Other similar syndromes
There are, however, other progeroid syndromes that run in families. These inherited syndromes cause rapid aging and shortened life span:
- Wiedemann-Rautenstrauch syndrome, also known as neonatal progeroid syndrome, starts in the womb, with signs and symptoms of aging apparent at birth.
- Werner syndrome begins in the teen years or early adulthood, causing premature aging and conditions typical of old age, such as cataracts and diabetes.
Most kids with progeria look healthy when they’re born, but they start to show signs of the disease during their first year. Babies with progeria do not grow or gain weight normally. They develop physical traits including:
- A bigger head
- Large eyes
- A small lower jaw
- A thin nose with a “beaked” tip
- Ears that stick out
- Veins you can see
- Slow and abnormal tooth growth
- A high-pitched voice
- Loss of body fat and muscle
- Hair loss, including eyelashes and eyebrows
As children with progeria get older, they get diseases you’d expect to see in people age 50 and older, including bone loss, hardening of the arteries, and heart disease. Children with progeria usually die of heart attacks or strokes.
Exams and Tests
The health care provider will perform a physical exam and order laboratory tests. This may show:
- Insulin resistance
- Skin changes similar to that seen in scleroderma (the connective tissue becomes tough and hardened)

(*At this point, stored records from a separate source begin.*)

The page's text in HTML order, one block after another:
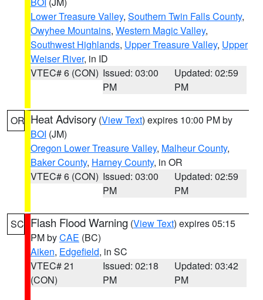
Lower Treasure Valley, Southern Twin Falls County,
Owyhee Mountains, Western Magic Valley,
Southwest Highlands, Upper Treasure Valley, Upper
Weiser River, in ID
VTEC# 6 (CON) Issued: 03:00
PM
Updated: 02:59
PM
OR Heat Advisory (View Text) expires 10:00 PM by
BOI (JM)
Oregon Lower Treasure Valley, Malheur County,
Baker County, Harney County, in OR
VTEC# 6 (CON) Issued: 03:00
PM
Updated: 02:59
PM
SC Flash Flood Warning (View Text) expires 05:15
PM byCAE (BC)
Aiken, Edgefield, in SC
VTEC# 21
(CON)
Issued: 02:18
PM
Updated: 03:42
PM
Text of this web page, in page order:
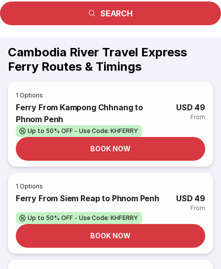
SEARCH
Cambodia River Travel Express
Ferry Routes & Timings
1 Options
Ferry From Kampong Chhnang to
Phnom Penh
USD 49
From
Up to 50% OFF - Use Code: KHFERRY
BOOK NOW
1 Options
Ferry From Siem Reap to Phnom Penh USD 49
From
Up to 50% OFF - Use Code: KHFERRY
BOOK NOW
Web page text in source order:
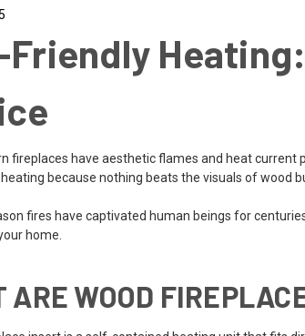
fireplaces have aesthetic flames and heat
because nothing beats the visuals of wood
fires have captivated human beings for
home.
ARE WOOD
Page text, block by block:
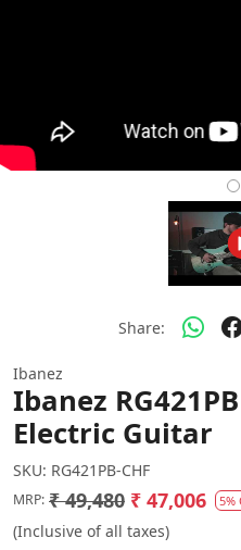
Share:
Ibanez
Ibanez
Electric Guitar
SKU: RG421PB-CHF
MRP: ₹ 49,480 ₹ 47,006 5%
(Inclusive of all taxes)
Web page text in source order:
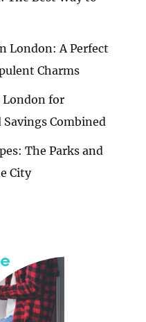
London: A Perfect
Charms
London for
Combined
The Parks and
City
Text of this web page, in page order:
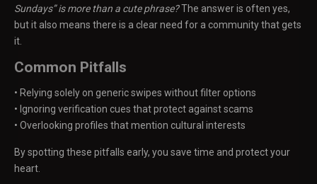
Sundays” is more than a cute phrase?The answer is often yes,
but it also means there is a clear need for a community that gets
it.
Common Pitfalls
• Relying solely on generic swipes without filter options
• Ignoring verification cues that protect against scams
• Overlooking profiles that mention cultural interests
By spotting these pitfalls early, you save time and protect your
heart.
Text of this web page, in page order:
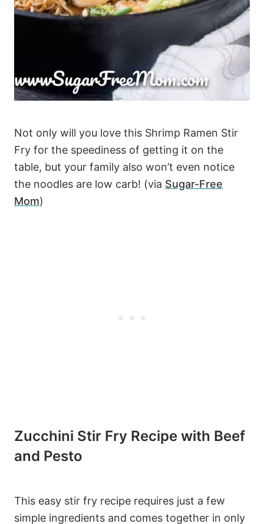
Not only will you love this Shrimp Ramen Stir
Fry for the speediness of getting it on the
table, but your family also won’t even notice
the noodles are low carb! (via Sugar-Free
Mom)
Zucchini Stir Fry Recipe with Beef
and Pesto
This easy stir fry recipe requires just a few
simple ingredients and comes together in only
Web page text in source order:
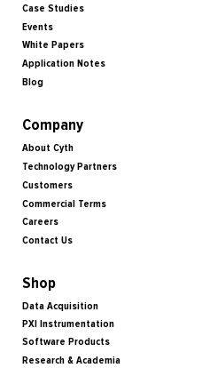
Case Studies
Events
White Papers
Application Notes
Blog
Company
About Cyth
Technology Partners
Customers
Commercial Terms
Careers
Contact Us
Shop
Data Acquisition
PXI Instrumentation
Software Products
Research & Academia
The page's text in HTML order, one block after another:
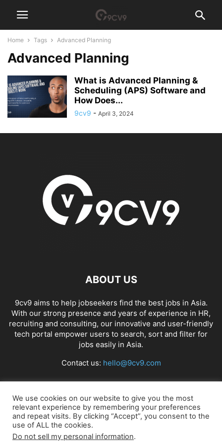
Home Tags Advanced Planning
Advanced Planning
What is Advanced Planning &
Scheduling (APS) Software and
How Does...
9cv9 - April 3, 2024
ABOUT US
9cv9 aims to help jobseekers find the best jobs in Asia.
With our strong presence and years of experience in HR,
recruiting and consulting, our innovative and user-friendly
tech portal empower users to search, sort and filter for
jobs easily in Asia.
Contact us: hello@9cv9.com
FOLLOW US
We use cookies on our website to give you the most
relevant experience by remembering your preferences
and repeat visits. By clicking “Accept”, you consent to the
use of ALL the cookies.
Do not sell my personal information.
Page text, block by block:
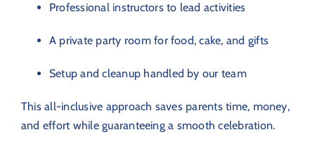
Professional instructors to lead activities
A private party room for food, cake, and gifts
Setup and cleanup handled by our team
This all-inclusive approach saves parents time, money,
and effort while guaranteeing a smooth celebration.
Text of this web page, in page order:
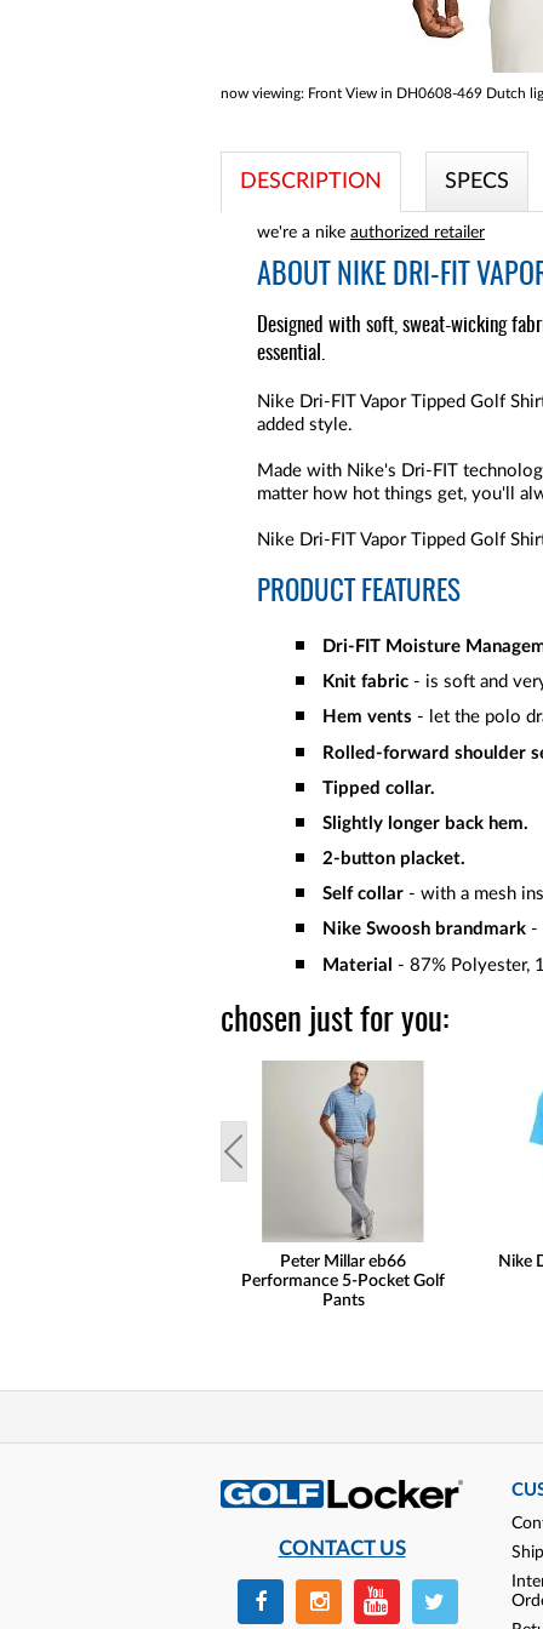
now viewing: Front View in DH0608-469 Dutch
DESCRIPTION SPECS
we're a nike authorized retailer
ABOUT NIKE DRI-FIT
Designed with soft, sweat-wicking
essential.
Nike Dri-FIT Vapor Tipped Golf
added style.
Made with Nike's Dri-FIT
matter how hot things get, you'll
Nike Dri-FIT Vapor Tipped Golf
PRODUCT FEATURES
Dri-FIT Moisture
Knit fabric - is soft and
Hem vents - let the polo
Rolled-forward shoulder
Tipped collar.
Slightly longer back hem.
2-button placket.
Self collar - with a mesh
Nike Swoosh brandmark -
Material - 87% Polyester,
chosen just for you:
Peter Millar eb66
Performance 5-Pocket Golf
Pants
Nike
CONTACT US
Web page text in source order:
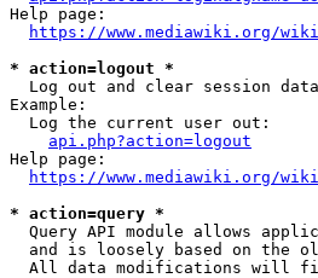
Help page:
https://www.mediawiki.org/
* action=logout *
  Log out and clear session data
Example:
  Log the current user out:
api.php?action=logout
Help page:
https://www.mediawiki.org/
* action=query *
Query API module allows
and is loosely based on the
All data modifications will
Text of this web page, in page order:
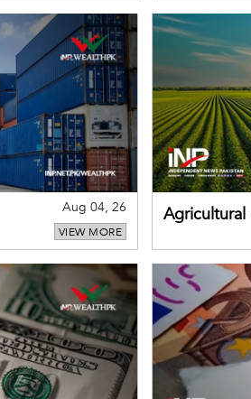
Aug 04, 26
VIEW MORE
Agricultural
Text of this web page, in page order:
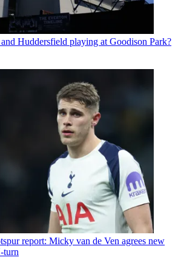
Huddersfield playing at Goodison Park?
report: Micky van de Ven agrees new
turn
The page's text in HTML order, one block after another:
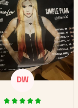
DW
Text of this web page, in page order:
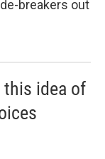
breakers out
this idea of
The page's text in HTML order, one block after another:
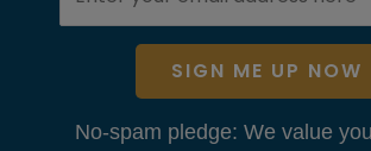
SIGN ME UP NOW
No-spam pledge: We value
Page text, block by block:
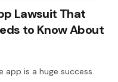
Lawsuit That
to Know About
is a huge success.
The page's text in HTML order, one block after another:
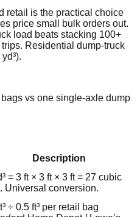
retail is the practical choice
price small bulk orders out.
load beats stacking 100+
Residential dump-truck
vs one single-axle dump
Description
= 3 ft × 3 ft × 3 ft = 27 cubic
Universal conversion.
÷ 0.5 ft³ per retail bag
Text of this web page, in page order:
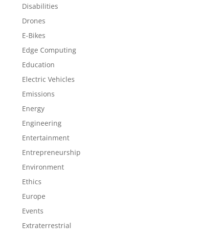
Disabilities
Drones
E-Bikes
Edge Computing
Education
Electric Vehicles
Emissions
Energy
Engineering
Entertainment
Entrepreneurship
Environment
Ethics
Europe
Events
Extraterrestrial
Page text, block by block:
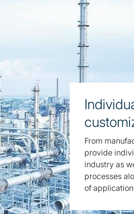
From
provide
industry as
processes
of
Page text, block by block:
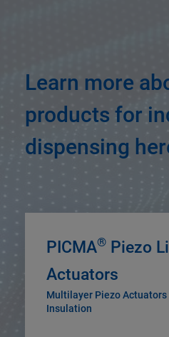
Learn more
products for
dispensing
PICMA® Piezo
Actuators
Multilayer Piezo
Insulation
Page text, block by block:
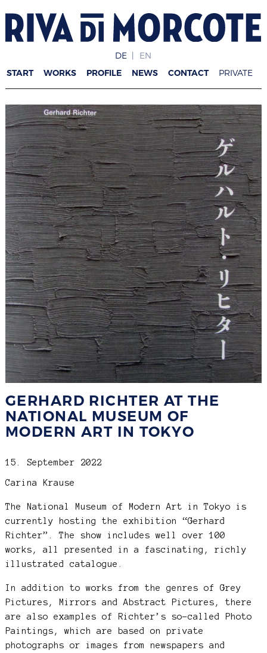
DE EN
START WORKS PROFILE NEWS CONTACT PRIVATE
GERHARD RICHTER AT THE
NATIONAL MUSEUM OF
MODERN ART IN TOKYO
15. September 2022
Carina Krause
The National Museum of Modern Art in Tokyo is
currently hosting the exhibition “Gerhard
Richter”. The show includes well over 100
works, all presented in a fascinating, richly
illustrated catalogue.
In addition to works from the genres of Grey
Pictures, Mirrors and Abstract Pictures, there
are also examples of Richter’s so-called Photo
Paintings, which are based on private
photographs or images from newspapers and
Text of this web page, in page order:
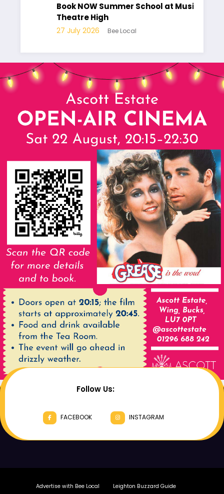
Book NOW Summer School at Musical
Theatre High
27 July 2026 Bee Local
Follow Us:
FACEBOOK INSTAGRAM
Advertise with Bee Local Leighton Buzzard Guide
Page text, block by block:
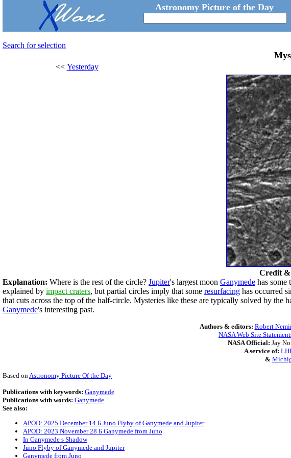
Astronomy Picture of the Day
Search for selection
<< Yesterday
Credit
Explanation: Where is the rest of the circle? Jupiter's largest moon Ganymede has some
explained by impact craters, but partial circles imply that some resurfacing has occurred
that cuts across the top of the half-circle. Mysteries like these are typically solved by
Ganymede's interesting past.
Authors & editors: Robert
NASA Web Site
NASA Official: Jay
A service of:
&
Based onAstronomy Picture Of the Day
Publications with keywords: Ganymede
Publications with words: Ganymede
See also:
APOD: 2025 December 14 Б Juno Flyby of Ganymede and Jupiter
APOD: 2023 November 28 Б Ganymede from Juno
In Ganymede s Shadow
Juno Flyby of Ganymede and Jupiter
Ganymede from Juno
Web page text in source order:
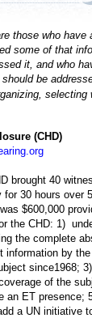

- Generally normal cholesterol and triglyceride levels
- Cardiac stress testing may reveal signs of early atherosclerosis of blood vessels.
Genetic testing can detect changes in the gene (LMNA) that causes progeria.
At this time, there’s no cure for progeria, but researchers are working on finding one. A kind of cancer drug, FTIs (farnesyltransferase inhibitors), may fix the damaged cells.
Treatments usually help ease or delay some of the disease’s symptoms.
- Medication. Your child’s doctor may prescribe drugs to lower cholesterol or prevent blood clots. A low dose of aspirin every day can help prevent heart attacks and stroke. Growth hormone can help build height and weight.
- Physical and occupational therapy can help your child keep moving if they have stiff joints or hip problems.
- Surgery. Some children may have coronary bypass surgery or angioplasty to slow the progression of heart disease.
- At home. Kids with progeria are more likely to get dehydrated, so they need to drink plenty of water, especially when they’re sick or it’s hot. Small meals more often can help them eat enough, too. Cushioned shoes or inserts can ease discomfort and encourage your child to play and stay active.
Progeria causes early death. Patients usually only live to their teenage years (average lifespan of 13 years). However, some patients can live into their early 20s. The cause of death is usually related to the heart or a stroke.